The training exercise for both strike groups included flight maneuvers, air defense tests and surface-support mission exercises, the fleet said in a report on the exercises. At one point, Marines carried out a simulated visit, board, search and seizure exercise on the guided missile cruiser USS Bunker Hill, according to the report.

“Training with multiple platforms really enhances the overall combat capability of the force,” said Capt. Kurt Sellerberg, commanding officer of the Bunker Hill. “Cruisers and destroyers, being multi-mission platforms, can complement and support strike operations with the Marine Air Wing (MAW) from the America [Expeditionary Strike Group].”

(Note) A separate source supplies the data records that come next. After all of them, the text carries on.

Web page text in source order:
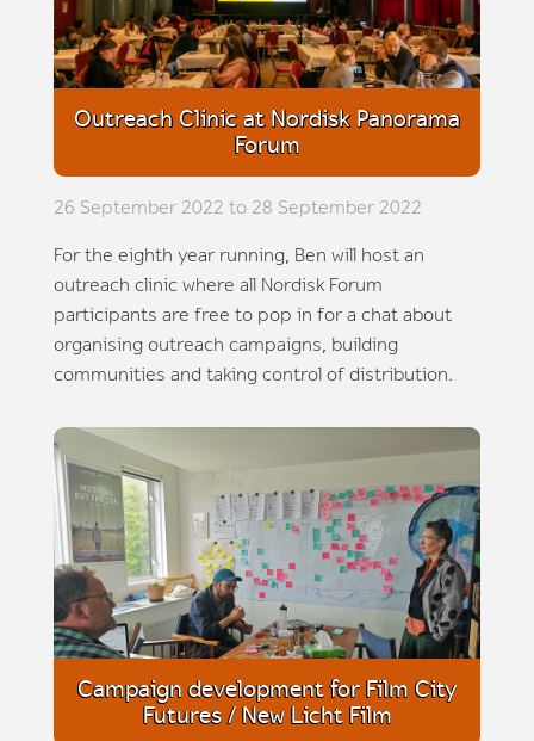
Outreach Clinic at Nordisk Panorama
Forum
26 September 2022 to 28 September 2022
For the eighth year running, Ben will host an
outreach clinic where all Nordisk Forum
participants are free to pop in for a chat about
organising outreach campaigns, building
communities and taking control of distribution.
Campaign development for Film City
Futures / New Licht Film
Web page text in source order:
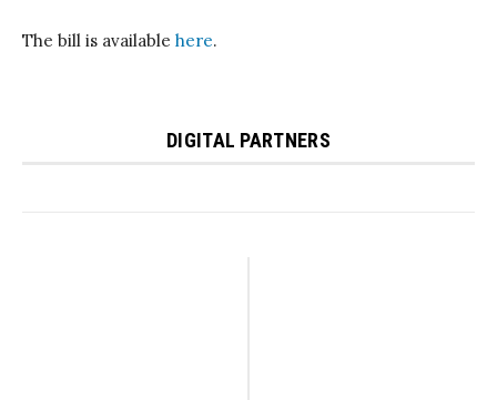
The bill is available here.
DIGITAL PARTNERS
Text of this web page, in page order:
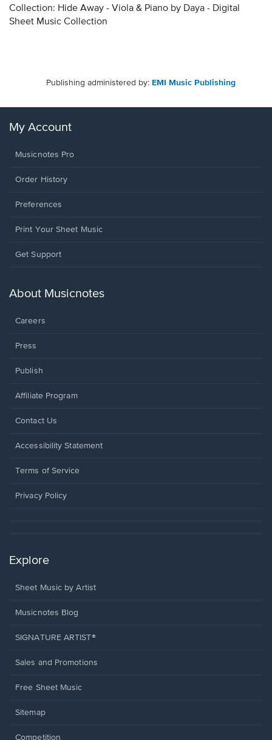
Collection: Hide Away - Viola & Piano by Daya - Digital
Sheet Music Collection
Publishing administered by: EMI Music Publishing
My Account
Musicnotes Pro
Order History
Preferences
Print Your Sheet Music
Opens
new
Get Support
About Musicnotes
Careers
Press
Publish
Affiliate Program
Opens
a
window.
Contact Us
Opens
a
window.
Accessibility Statement
Terms of Service
Privacy Policy
Explore
Sheet Music by Artist
Musicnotes Blog
SIGNATURE ARTIST®
Sales and Promotions
Free Sheet Music
Sitemap
Competition
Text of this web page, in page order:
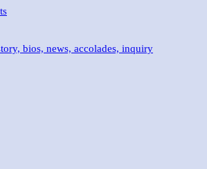
bios, news, accolades, inquiry
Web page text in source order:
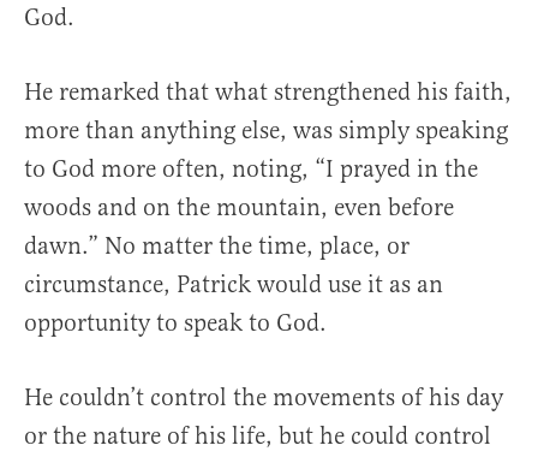
God.
He remarked that what strengthened his faith,
more than anything else, was simply speaking
to God more often, noting, “I prayed in the
woods and on the mountain, even before
dawn.” No matter the time, place, or
circumstance, Patrick would use it as an
opportunity to speak to God.
He couldn’t control the movements of his day
or the nature of his life, but he could control
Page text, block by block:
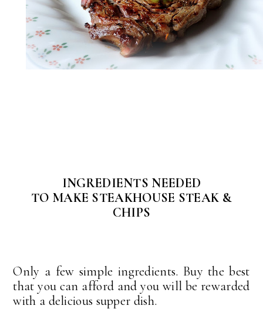
INGREDIENTS NEEDED
TO MAKE STEAKHOUSE STEAK &
CHIPS
Only a few simple ingredients. Buy the best
that you can afford and you will be rewarded
with a delicious supper dish.
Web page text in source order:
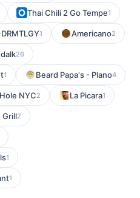
Thai Chili 2 Go Tempe1
DRMTLGY1 Americano2
26
1 Beard Papa's - Plano4
NYC2 La Picara1
Grill2
1
1
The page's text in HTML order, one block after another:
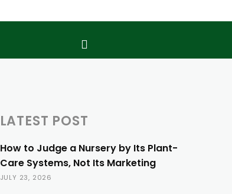
LATEST POST
How to Judge a Nursery by Its Plant-
Care Systems, Not Its Marketing
JULY 23, 2026
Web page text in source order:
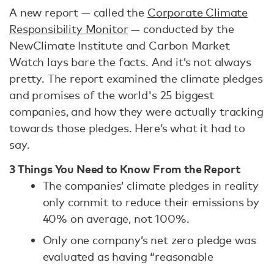
A new report — called the Corporate Climate
Responsibility Monitor — conducted by the
NewClimate Institute and Carbon Market
Watch lays bare the facts. And it’s not always
pretty. The report examined the climate pledges
and promises of the world's 25 biggest
companies, and how they were actually tracking
towards those pledges. Here’s what it had to
say.
3 Things You Need to Know From the Report
The companies’ climate pledges in reality
only commit to reduce their emissions by
40% on average, not 100%.
Only one company’s net zero pledge was
evaluated as having “reasonable
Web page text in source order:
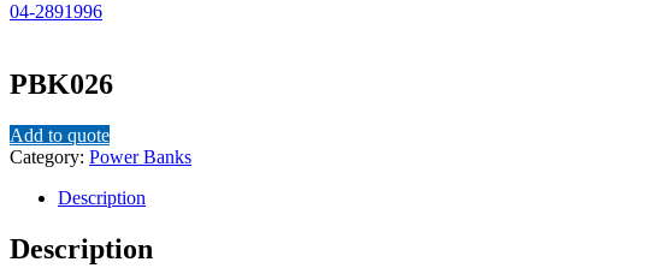
04-2891996
PBK026
Add to quote
Category: Power Banks
Description
Description
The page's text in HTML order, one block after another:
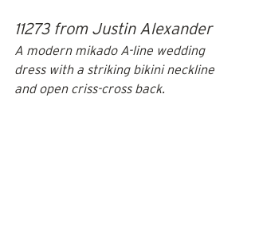
11273 from Justin Alexander
A modern mikado A-line wedding
dress with a striking bikini neckline
and open criss-cross back.
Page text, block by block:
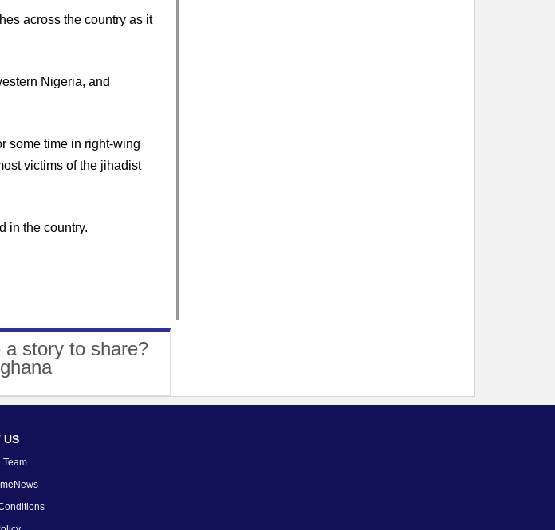
across the country as it
Nigeria, and
some time in right-wing
victims of the jihadist
in the country.
story to share?
US
Team
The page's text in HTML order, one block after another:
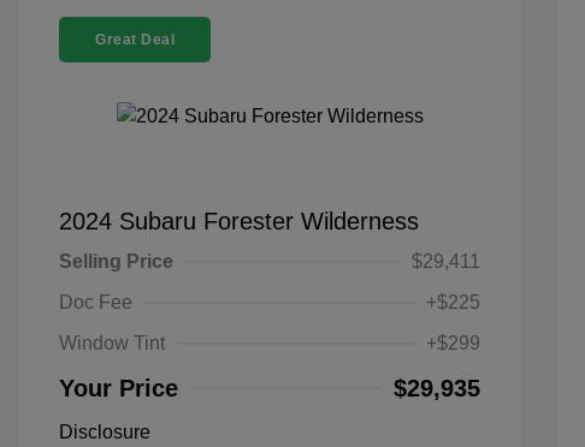
Great Deal
2024 Subaru Forester Wilderness
Selling Price
$29,411
Doc Fee
+$225
Window Tint
+$299
Your Price $29,935
Disclosure
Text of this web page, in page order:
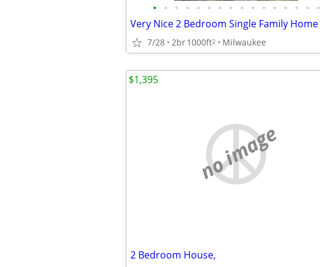
• • • • • • • • • • • • • • • •
7/28 2br1000ft2 Milwaukee
no image
2 Bedroom House,
$1,395
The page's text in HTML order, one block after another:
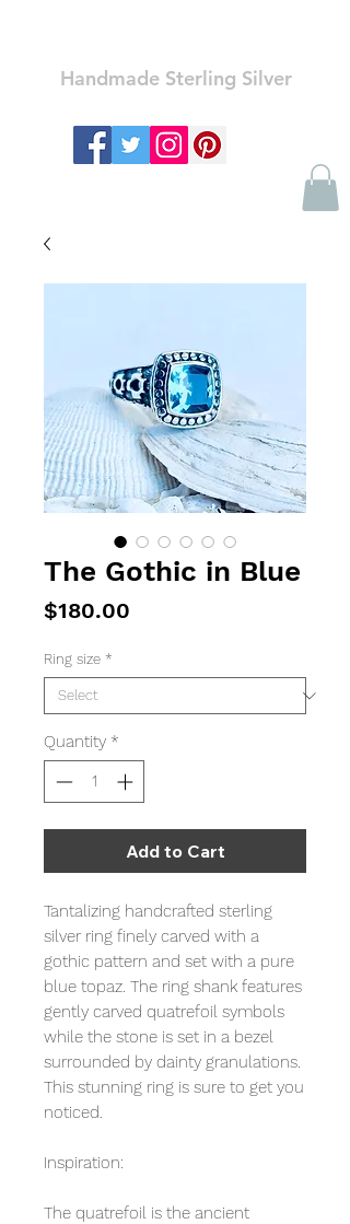
Handmade Sterling Silver
The Gothic in Blue
$180.00
Ring size *
Quantity *
Add to Cart
Tantalizing handcrafted sterling
silver ring finely carved with a
gothic pattern and set with a pure
blue topaz. The ring shank features
gently carved quatrefoil symbols
while the stone is set in a bezel
surrounded by dainty granulations.
This stunning ring is sure to get you
noticed.
Inspiration:
The quatrefoil is the ancient
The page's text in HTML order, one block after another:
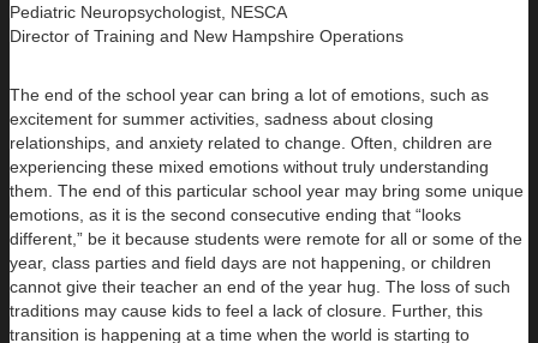
Pediatric Neuropsychologist, NESCA
Director of Training and New Hampshire Operations
The end of the school year can bring a lot of emotions, such as
excitement for summer activities, sadness about closing
relationships, and anxiety related to change. Often, children are
experiencing these mixed emotions without truly understanding
them. The end of this particular school year may bring some unique
emotions, as it is the second consecutive ending that “looks
different,” be it because students were remote for all or some of the
year, class parties and field days are not happening, or children
cannot give their teacher an end of the year hug. The loss of such
traditions may cause kids to feel a lack of closure. Further, this
transition is happening at a time when the world is starting to
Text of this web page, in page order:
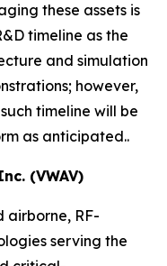
these assets is
timeline as the
and simulation
however,
timeline will be
as anticipated..
(VWAV)
airborne, RF-
serving the
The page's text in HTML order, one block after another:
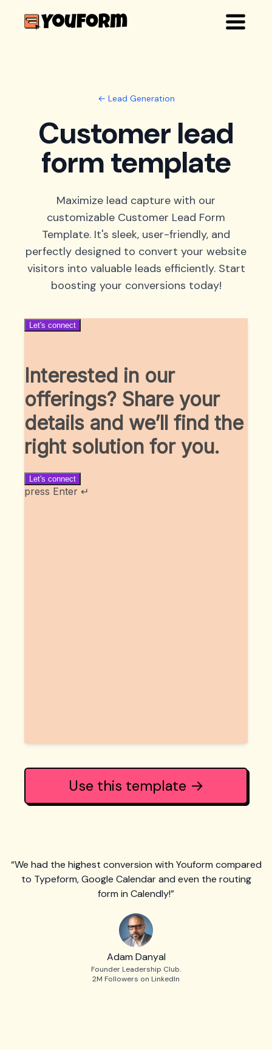
← Lead Generation
Customer lead
form template
Maximize lead capture with our
customizable Customer Lead Form
Template. It's sleek, user-friendly, and
perfectly designed to convert your website
visitors into valuable leads efficiently. Start
boosting your conversions today!
Use this template →
“We had the highest conversion with Youform compared
to Typeform, Google Calendar and even the routing
form in Calendly!”
Adam Danyal
Founder Leadership Club.
2M Followers on LinkedIn
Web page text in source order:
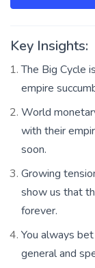
Key Insights:
The Big Cycle
empire
World
with their
soon.
Growing
show us that
forever.
You always
general and
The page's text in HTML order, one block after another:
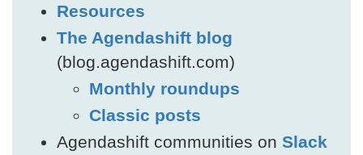
Resources
The Agendashift blog
(blog.agendashift.com)
Monthly roundups
Classic posts
Agendashift communities on Slack
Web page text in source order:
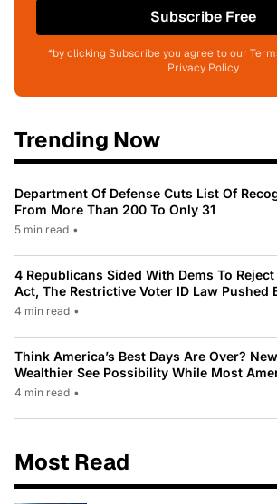
Subscribe Free
*by clicking Subscribe you agree to our
Privacy Policy
Trending Now
Department Of Defense Cuts List Of
From More Than 200 To Only 31
5 min read •
4 Republicans Sided With Dems To Reject
Act, The Restrictive Voter ID Law Pushed
4 min read •
Think America’s Best Days Are Over?
Wealthier See Possibility While Most
4 min read •
Most Read
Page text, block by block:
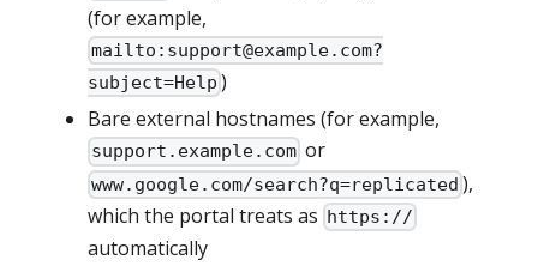
(for example,
mailto: support@example.com?
subject=Help )
Bare external hostnames (for example,
support.example.com or
www.google.com/search?q=replicated ),
which the portal treats as https://
automatically
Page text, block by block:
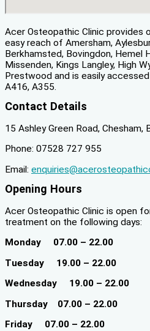
Acer Osteopathic Clinic provides
easy reach of Amersham,
Berkhamsted, Bovingdon, Hemel
Missenden, Kings Langley, High
Prestwood and is easily
A416, A355.
Contact Details
15 Ashley Green Road, Chesham,
Phone: 07528 727 955
Email:
Opening Hours
Acer Osteopathic Clinic is open
treatment on the following days:
Monday 07.00 – 22.00
Tuesday 19.00 – 22.00
Wednesday 19.00 – 22.00
Thursday 07.00 – 22.00
Friday 07.00 – 22.00
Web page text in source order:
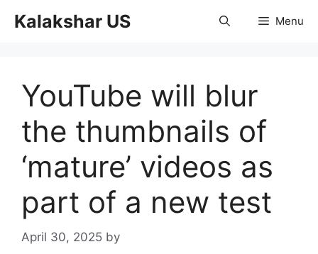
Kalakshar US Menu
YouTube will blur
the thumbnails of
‘mature’ videos as
part of a new test
April 30, 2025 by
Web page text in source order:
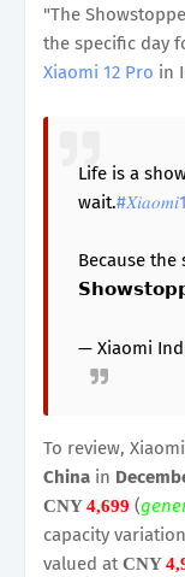
"The
the specific day
Xiaomi 12 Pro in
Life is a
wait.
Because
— Xiaomi
To review,
China in
CNY4,699 (
capacity
valued atCNY
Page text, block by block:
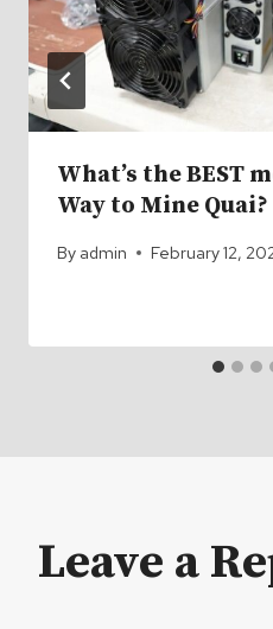
What’s the BEST
Way to Mine
By admin February 12,
Leave a
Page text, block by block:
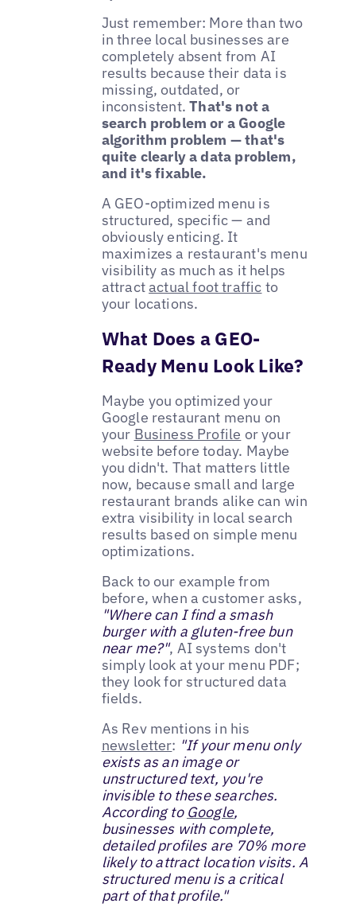
Just remember: More than two
in three local businesses are
completely absent from AI
results because their data is
missing, outdated, or
inconsistent.That's not a
search problem or a Google
algorithm problem — that's
quite clearly a data problem,
and it's fixable.
A GEO-optimized menu is
structured, specific — and
obviously enticing. It
maximizes a restaurant's menu
visibility as much as it helps
attractactual foot traffic to
your locations.
What Does a GEO-
Ready Menu Look Like?
Maybe you optimized your
Google restaurant menu on
your Business Profile or your
website before today. Maybe
you didn't. That matters little
now, because small and large
restaurant brands alike can win
extra visibility in local search
results based on simple menu
optimizations.
Back to our example from
before, when a customer asks,
"Where can I find a smash
burger with a gluten-free bun
near me?", AI systems don't
simply look at your menu PDF;
they look for structured data
fields.
As Rev mentions in his
newsletter: "If your menu only
exists as an image or
unstructured text, you're
invisible to these searches.
According to Google,
businesses with complete,
detailed profiles are 70% more
likely to attract location visits. A
structured menu is a critical
part of that profile."
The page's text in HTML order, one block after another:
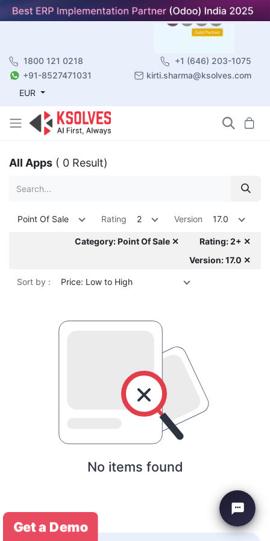
1800 121 0218
+1 (646) 203-1075
+91-8527471031
kirti.sharma@ksolves.com
EUR
All Apps ( 0 Result)
Point Of Sale Rating 2 Version 17.0
Category: Point Of Sale ✕
Rating: 2+ ✕
Version: 17.0 ✕
Sort by : Price: Low to High
No items found
Get a Demo
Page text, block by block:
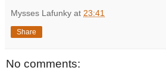
Mysses Lafunky at 23:41
Share
No comments:
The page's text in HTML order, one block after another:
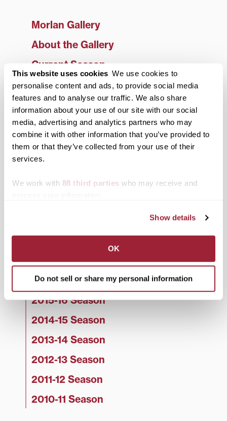
This website uses cookies We use cookies to
personalise content and ads, to provide social media
features and to analyse our traffic. We also share
information about your use of our site with our social
media, advertising and analytics partners who may
combine it with other information that you’ve provided to
them or that they’ve collected from your use of their
services.
We work with 88 third parties who may receive and
Show details
OK
Do not sell or share my personal information
Morlan Gallery
About the Gallery
Current Season
Archived Exhibitions
2025-26 Season
2024-25 Season
2023-24 Season
2022-23 Season
2021-22 Season
2017-18 Season
2016-17 Season
2015-16 Season
2014-15 Season
2013-14 Season
2012-13 Season
2011-12 Season
2010-11 Season
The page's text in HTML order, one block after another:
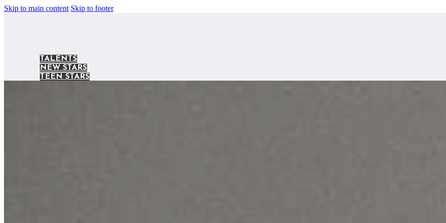
Skip to main content Skip to footer
TALENTS
NEW STARS
TEEN STARS
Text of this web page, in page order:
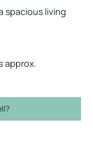
spacious living
approx.
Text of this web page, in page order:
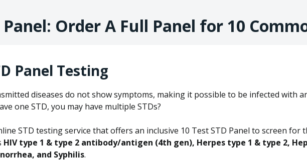
Panel: Order A Full Panel for 10
Panel Testing
diseases do not show symptoms, making it possible to be infected with
one STD, you may have multiple STDs?
STD testing service that offers an inclusive 10 Test STD Panel to screen for
HIV type 1 & type 2 antibody/antigen (4th gen), Herpes type 1 & type 2,
and Syphilis.
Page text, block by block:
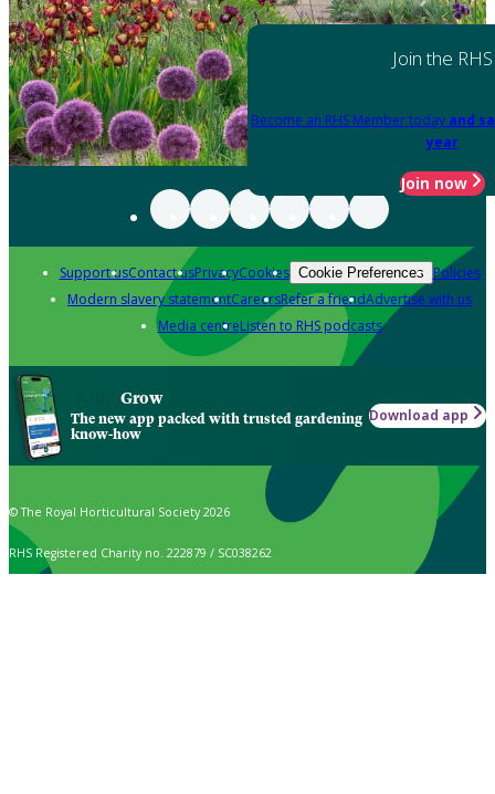
Join the RHS
Become an RHS Member today and
year
Join now
Support usContact usPrivacyCookies Cookie Preferences Policies
Modern slavery statementCareersRefer a friendAdvertise with us
Media centreListen to RHS podcasts
Grow
The new app packed with trusted gardening
know-how
Download app
© The Royal Horticultural Society 2026
RHS Registered Charity no. 222879 / SC038262
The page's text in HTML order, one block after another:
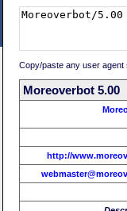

The large-scale military maneuvers are a direct challenge to China’s claims to control 90% of the South China Sea, despite an international court ruling several years ago rejecting those claims. The Global Times report said the carrier operations marked the third time in the past week that U.S. warships have “trespassed” into the sea.

The Pentagon has said repeatedly that it regards the sea as international waters and frequently conducts freedom of navigation operations through the sea.

Other recent warship operations included the passage of the guided missile destroyer USS McCampbell on March 10 to waters near the Paracel Islands in the northern part of the sea and maneuvers by the America and a littoral combat ship, the USS Gabrielle Giffords, on March 13.

Song Zhongping, a Chinese military commentator formerly with PLA missile forces, said the Chinese military has the option of using electromagnetic and other advanced weapons to counter the U.S. warship passages. Firing conventional weapons could trigger a conflict while using ramming techniques, as tried in 2018 against a U.S. warship, also is not a good method, he noted.

Mr. Song said that using electromagnetic weapons, including lasers, could temporarily paralyze U.S. warships’ weapons control systems “without visible conflict but can send a strong warning.” Electromagnetic arms emit pulses of energy that can jam electronics.

Mr. Song said the Feb. 17 laser incident involving a Navy P-8A was carried out after the aircraft conducted repeated close-in reconnaissance of a Chinese warship.

“This is a good example and could be applied more,” Mr. Song, with PLA-linked Phoenix television, was quoted as saying about the lasering.

The threatening report is viewed by some analysts as an indication that China may be preparing to conduct some type of provocative action in the South China Sea.